在远程加载的javascript中使用document.write写出内容 - 为什么一个坏主意？

Question

I'm not a full-time Javascript developer. We have a web app and one piece is to write out a small informational widget onto another domain. This literally is just a html table with some values written out into it. I have had to do this a couple of times over the past 8 years and I always end up doing it via a script that just document.write's out the table.

For example:

document.write('<table border="1"><tr><td>here is some content</td></tr></table>');

on theirdomain.com

<body>
....
<script src='http://ourdomain.com/arc/v1/api/inventory/1' type='text/javascript'></script>
.....
</body>

I always think this is a bit ugly but it works fine and we always have control over the content (or a trusted representative has control such as like your current inventory or something). So another project like this came up and I coded it up in like 5 minutes using document.write. Somebody else thinks this is just too ugly but I don't see what the problem is. Re the widget aspect, I have also done iframe and jsonp implementations but iframe tends not to play well with other site's css and jsonp tends to just be too much. Is there a some security element I'm missing? Or is what I'm doing ok? What would be the strongest argument against using this technique? Is there a best practice I don't get?

Answer 1

To be honest, I don't really see a problem. Yes, document.write is very old-school, but it is simple and universally supported; you can depend on it working the same in every browser.

For your application (writing out a HTML table with some data), I don't think a more complex solution is necessary if you're willing to assume a few small risks. Dealing with DOM mutation that works correctly across browsers is not an easy thing to get right if you're not using jQuery (et al).
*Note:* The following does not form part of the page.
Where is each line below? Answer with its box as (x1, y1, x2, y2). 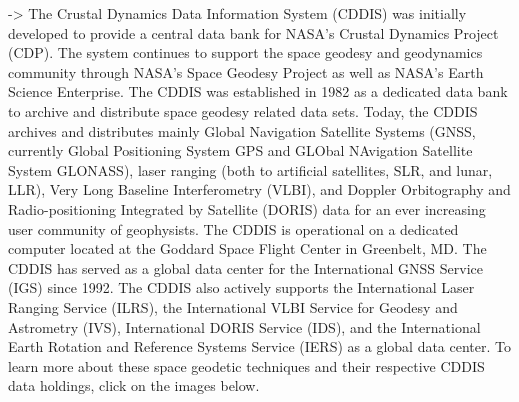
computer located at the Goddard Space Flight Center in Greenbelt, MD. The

The risks of document.write :

• Your script must be loaded synchronously. This means a normal inline script tag (like you're already using). However, if someone gets clever and adds the async or defer attributes to your script tag (or does something fancy like appending a dynamically created script element to the head ), your script will be loaded asynchronously.

  This means that when your script eventually loads and calls write , the main document may have already finished loading and the document is "closed". Calling write on a closed document implicitly calls open , which completely clears the DOM – it's esentially the same as wiping the page clean and starting from scratch. You don't want that.

• Because your script is loaded synchronously, you put third-party pages at the mercy of your server. If your server goes down or gets overloaded and responds slowly, every page that contain your script tag cannot finish loading until your server does respond or the browser times out the request.

  The people who put your widget on their website will not be happy.

If you're confident in your uptime, then there's really no reason to change what you're doing.

The alternative is to load your script asynchronously and insert your table into the correct spot in the DOM. This means third parties would have to both insert a script snippet (either <script async src="..."> or use the dynamic script tag insertion trick. They would also need to carve out a special <div id="tablegoeshere"> for you to put your table into.

Answer 2

Using document.write() after loading the entire DOM do not allow you to access DOM any further.

See Why do I need to use document.write instead of DOM manipulation methods? .

You are in that case putting away a very powerfull functionnality of in web page...

Answer 3

Is there a some security element I'm missing?

The security risk is for them in that theirdomain.com trusting your domain's script code to not do anthing malicous. Your client script will run in the context of their domain and can do what it likes such as stealing cookies or embedding a key logger (not that you would do that of course). As long as they trust you, that is fine.